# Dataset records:
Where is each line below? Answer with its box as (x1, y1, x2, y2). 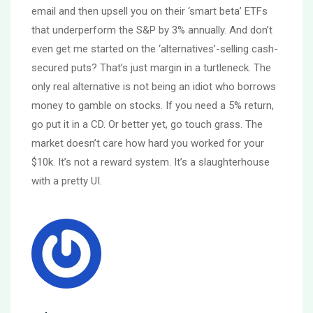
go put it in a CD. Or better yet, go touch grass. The (31, 117, 263, 131)
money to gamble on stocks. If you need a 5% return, (31, 99, 274, 112)
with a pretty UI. (31, 174, 102, 187)
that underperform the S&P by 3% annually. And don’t (31, 23, 272, 36)
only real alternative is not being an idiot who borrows (31, 80, 276, 93)
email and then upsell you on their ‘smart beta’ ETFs (31, 4, 268, 17)
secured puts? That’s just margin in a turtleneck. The (31, 61, 271, 74)
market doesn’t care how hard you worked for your (31, 136, 264, 150)

# Task:
What is needed is an exact copy of the lines from the one containing "secured puts? That’s" through the final line of the data, both included, and nothing more.

# Written reply:
secured puts? That’s just margin in a turtleneck. The (31, 61, 271, 74)
market doesn’t care how hard you worked for your (31, 136, 264, 150)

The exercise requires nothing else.